US-Wahl
McCain-Berater schimpft über "Nation der Heulsusen"

Während sich Barack Obama über geeignete Auftrittsorte für seine Europareise beschäftigt, hat sein Konkurrent John McCain mit ganz anderen Problemen zu kämpfen. Ausgerchnet ein Wirtschaftsberater des Republikanern bereitet derzeit Ärger. Dieser hat Amerika als "Nation der Heulsusen" bezeichnet – und damit den Zorn vieler Landsleute auf sich gezogen.

HB WASHINGTON. Zunächst die gute Nachricht für die Republikaner: Präsidentschaftskandidat John McCain hat im Juni Spenden in Rekordhöhe gesammelt. Der Senator wies für diesen Monat Einnahmen von 22 Millionen Dollar aus und verfügt nun zusammen mit dem Wahlkampfguthaben seiner Partei über insgesamt 95 Millionen Dollar, wie Wahlkampfmanager Rick Davis am Donnerstag mitteilte. Der demokratische Kandidat Barack Obama hat noch keine Angaben zu seinen Finanzen im Juni gemacht.

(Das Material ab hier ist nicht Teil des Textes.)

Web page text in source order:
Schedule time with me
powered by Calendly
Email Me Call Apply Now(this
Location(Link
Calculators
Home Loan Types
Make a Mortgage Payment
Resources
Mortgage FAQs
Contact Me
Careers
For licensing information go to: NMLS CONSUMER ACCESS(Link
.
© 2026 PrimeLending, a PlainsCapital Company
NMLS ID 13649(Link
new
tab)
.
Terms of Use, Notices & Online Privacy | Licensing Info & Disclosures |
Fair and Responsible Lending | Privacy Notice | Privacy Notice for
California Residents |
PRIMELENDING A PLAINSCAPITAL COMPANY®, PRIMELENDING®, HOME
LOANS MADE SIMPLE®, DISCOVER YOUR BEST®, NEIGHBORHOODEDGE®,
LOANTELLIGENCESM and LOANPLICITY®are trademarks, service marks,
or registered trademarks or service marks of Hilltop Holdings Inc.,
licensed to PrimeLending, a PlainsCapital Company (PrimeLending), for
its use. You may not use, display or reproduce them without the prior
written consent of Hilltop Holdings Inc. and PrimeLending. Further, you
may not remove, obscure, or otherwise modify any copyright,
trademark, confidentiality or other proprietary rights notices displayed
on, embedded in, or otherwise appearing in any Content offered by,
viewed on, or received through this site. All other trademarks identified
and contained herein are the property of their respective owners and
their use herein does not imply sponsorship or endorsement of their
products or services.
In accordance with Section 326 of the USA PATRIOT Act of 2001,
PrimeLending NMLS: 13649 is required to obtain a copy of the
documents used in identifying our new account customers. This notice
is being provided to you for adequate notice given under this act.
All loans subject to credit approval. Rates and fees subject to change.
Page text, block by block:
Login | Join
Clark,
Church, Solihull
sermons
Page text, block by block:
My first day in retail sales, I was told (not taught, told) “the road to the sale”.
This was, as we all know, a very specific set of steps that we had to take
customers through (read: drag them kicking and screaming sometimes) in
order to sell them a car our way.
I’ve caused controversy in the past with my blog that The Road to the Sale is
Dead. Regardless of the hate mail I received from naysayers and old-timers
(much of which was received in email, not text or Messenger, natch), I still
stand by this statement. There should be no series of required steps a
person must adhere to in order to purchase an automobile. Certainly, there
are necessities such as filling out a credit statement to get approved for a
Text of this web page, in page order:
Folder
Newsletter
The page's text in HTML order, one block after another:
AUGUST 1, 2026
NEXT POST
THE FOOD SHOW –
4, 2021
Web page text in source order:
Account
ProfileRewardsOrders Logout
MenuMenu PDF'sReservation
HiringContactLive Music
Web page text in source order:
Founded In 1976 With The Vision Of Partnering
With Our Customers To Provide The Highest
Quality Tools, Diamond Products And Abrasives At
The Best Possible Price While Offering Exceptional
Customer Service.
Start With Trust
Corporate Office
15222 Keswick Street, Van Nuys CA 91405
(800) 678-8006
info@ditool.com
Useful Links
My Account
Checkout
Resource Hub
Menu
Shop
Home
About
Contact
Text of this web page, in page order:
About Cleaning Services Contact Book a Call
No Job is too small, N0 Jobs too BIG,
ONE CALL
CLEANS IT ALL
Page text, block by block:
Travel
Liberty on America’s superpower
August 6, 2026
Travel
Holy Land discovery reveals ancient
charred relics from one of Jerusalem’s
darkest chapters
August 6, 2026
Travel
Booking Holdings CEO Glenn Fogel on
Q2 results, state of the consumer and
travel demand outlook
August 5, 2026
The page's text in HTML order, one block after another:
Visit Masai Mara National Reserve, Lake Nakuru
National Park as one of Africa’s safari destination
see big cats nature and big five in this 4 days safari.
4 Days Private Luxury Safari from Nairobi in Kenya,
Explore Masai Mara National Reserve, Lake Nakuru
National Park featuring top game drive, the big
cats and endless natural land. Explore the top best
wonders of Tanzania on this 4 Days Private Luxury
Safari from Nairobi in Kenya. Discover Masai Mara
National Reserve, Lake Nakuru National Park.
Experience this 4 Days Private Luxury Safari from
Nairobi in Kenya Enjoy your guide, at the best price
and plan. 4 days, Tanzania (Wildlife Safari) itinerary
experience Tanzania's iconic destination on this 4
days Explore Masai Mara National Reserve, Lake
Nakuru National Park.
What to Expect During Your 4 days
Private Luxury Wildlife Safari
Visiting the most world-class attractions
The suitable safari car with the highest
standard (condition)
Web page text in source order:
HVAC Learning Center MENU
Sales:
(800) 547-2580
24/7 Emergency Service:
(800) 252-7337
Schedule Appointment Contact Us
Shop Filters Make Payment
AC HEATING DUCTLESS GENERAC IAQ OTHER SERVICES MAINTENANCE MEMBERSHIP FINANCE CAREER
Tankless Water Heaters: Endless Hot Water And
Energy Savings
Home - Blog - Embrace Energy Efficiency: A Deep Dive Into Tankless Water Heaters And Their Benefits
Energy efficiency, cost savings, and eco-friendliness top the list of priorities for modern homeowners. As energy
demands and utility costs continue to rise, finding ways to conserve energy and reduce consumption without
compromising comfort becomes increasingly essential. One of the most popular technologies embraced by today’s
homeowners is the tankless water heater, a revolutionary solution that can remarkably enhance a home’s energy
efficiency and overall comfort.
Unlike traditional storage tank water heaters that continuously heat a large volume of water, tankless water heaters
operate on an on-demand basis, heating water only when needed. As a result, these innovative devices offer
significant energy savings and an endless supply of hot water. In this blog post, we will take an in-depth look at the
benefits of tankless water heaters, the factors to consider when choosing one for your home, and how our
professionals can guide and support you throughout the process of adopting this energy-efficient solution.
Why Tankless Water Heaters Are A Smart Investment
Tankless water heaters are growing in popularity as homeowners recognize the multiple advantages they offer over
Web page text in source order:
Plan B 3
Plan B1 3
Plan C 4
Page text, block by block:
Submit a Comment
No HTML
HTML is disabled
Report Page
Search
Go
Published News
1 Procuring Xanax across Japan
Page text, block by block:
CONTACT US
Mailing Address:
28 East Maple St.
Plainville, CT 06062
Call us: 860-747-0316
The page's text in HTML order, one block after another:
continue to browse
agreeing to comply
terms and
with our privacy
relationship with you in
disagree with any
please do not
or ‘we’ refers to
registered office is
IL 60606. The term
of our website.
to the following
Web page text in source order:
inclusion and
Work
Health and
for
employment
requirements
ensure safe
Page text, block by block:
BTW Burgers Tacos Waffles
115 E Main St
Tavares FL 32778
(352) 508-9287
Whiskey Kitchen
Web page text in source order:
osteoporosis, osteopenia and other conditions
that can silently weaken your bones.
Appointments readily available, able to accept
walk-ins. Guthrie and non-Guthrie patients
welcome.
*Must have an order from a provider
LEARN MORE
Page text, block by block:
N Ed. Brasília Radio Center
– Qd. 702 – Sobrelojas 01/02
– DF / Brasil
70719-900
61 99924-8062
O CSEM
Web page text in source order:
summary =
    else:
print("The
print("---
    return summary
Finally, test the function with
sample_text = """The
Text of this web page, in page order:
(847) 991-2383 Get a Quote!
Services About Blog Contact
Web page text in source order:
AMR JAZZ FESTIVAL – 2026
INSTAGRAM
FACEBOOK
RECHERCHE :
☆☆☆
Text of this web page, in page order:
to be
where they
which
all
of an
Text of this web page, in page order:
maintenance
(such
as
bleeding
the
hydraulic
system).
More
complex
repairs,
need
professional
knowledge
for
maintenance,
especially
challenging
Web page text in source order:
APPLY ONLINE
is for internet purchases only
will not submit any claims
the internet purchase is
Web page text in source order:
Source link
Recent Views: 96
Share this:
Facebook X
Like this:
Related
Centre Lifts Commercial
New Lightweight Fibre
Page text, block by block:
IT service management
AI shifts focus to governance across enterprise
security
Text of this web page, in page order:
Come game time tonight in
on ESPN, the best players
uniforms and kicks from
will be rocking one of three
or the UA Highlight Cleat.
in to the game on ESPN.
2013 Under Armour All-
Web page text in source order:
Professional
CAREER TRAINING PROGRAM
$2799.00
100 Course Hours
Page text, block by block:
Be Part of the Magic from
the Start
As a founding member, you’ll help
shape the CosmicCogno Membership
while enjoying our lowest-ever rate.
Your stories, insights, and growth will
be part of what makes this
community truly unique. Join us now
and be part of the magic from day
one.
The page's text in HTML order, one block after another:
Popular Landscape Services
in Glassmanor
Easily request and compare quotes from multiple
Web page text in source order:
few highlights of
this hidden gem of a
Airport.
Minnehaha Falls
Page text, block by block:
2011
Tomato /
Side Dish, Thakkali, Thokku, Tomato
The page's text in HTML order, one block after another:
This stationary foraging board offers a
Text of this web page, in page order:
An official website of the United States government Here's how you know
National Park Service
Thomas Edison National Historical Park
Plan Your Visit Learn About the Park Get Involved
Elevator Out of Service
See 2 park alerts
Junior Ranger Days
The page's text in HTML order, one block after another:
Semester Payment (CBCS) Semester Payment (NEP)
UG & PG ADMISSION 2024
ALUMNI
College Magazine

Für Sand im Getriebe des republikanischen Wahlkampfapparats sorgte jedoch McCains führender Wirtschaftsberater, Senator Phil Gramm. In einem Interview der "Washington Times" kritisierte Gramm scharf, dass Amerika zu einer "Nation der Heulsusen" verkommen sei, weil ständig von einer drohenden Rezession und einem Verlust der Wettbewerbsfähigkeit gesprochen werde. Amerika befinde sich daher in einer "mentalen Rezession".

Bei einem Wahlkampfauftritt in Michigan wollte sich McCain von diesen Äußerungen umgehend distanzieren und sagte: "Ich stimme überhaupt nicht damit überein. Phil Gramm spricht nicht für mich." Man könne nicht sagen, dass jemand, der gerade seinen Arbeitsplatz verloren habe, nur weinerlich sei. "Amerika ist in großen Schwierigkeiten. Und wir stehen ebenso wie andere vor enormen wirtschaftlichen Herausforderungen."

Die Äußerungen seines Wirtschaftsberater sind für McCain besonders brisant. Denn die Wirtschaftspolitik gilt als einer seiner Schwachpunkte. McCain will der strauchelnden US-Konjunktur mit Steuersenkungen, mehr Freihandel und dem Bau von neuen Atomkraftwerken Paroli bieten. Außerdem solle der Kinderfreibetrag auf 7000 Dollar (4500 Euro) verdoppelt werden. Im Gesundheitsbereich will er für den Kauf von Krankenversicherungen Steuererleichterungen einführen.

Konkurrent Obama nahm diese Vorlage der Republikaner indes dankend an. Er ging bei einem Wahlkampfauftritt genüsslich auf die umstrittenen Äußerungen Gramms ein. Unter Buhrufen aus dem Publikum zitierte er diese ausführlich und verwies dann auf die hohen Benzinpreise, Zwangsvollstreckungen bei Häusern und Entlassungen. "Es kann keine Rede von Weinerlichkeit sein, wenn man fordert, dass die Regierung etwas tun soll und die Familien entlastet", sagte Obama. Jetzt sei ein Präsident erforderlich, der die Probleme nicht leugne.